---- EXERCISE INPUT
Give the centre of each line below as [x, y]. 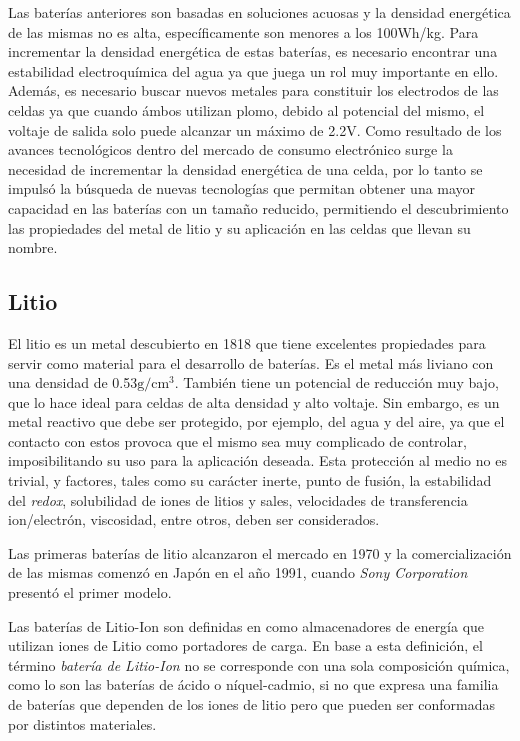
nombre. [33, 247]
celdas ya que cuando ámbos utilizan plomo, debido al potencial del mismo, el [246, 109]
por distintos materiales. [82, 723]
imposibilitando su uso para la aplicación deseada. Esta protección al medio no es [257, 460]
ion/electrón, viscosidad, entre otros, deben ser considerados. [194, 519]
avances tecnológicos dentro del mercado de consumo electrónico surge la [230, 149]
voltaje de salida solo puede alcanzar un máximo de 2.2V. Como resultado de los [255, 129]
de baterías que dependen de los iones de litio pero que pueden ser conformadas [252, 704]
--------
TO DO = Output an exact copy of the lines beginning at the one that holds "imposibilitando su uso" and running through the final line of the records.

FINISHED TASK =
imposibilitando su uso para la aplicación deseada. Esta protección al medio no es [257, 460]
ion/electrón, viscosidad, entre otros, deben ser considerados. [194, 519]
avances tecnológicos dentro del mercado de consumo electrónico surge la [230, 149]
voltaje de salida solo puede alcanzar un máximo de 2.2V. Como resultado de los [255, 129]
de baterías que dependen de los iones de litio pero que pueden ser conformadas [252, 704]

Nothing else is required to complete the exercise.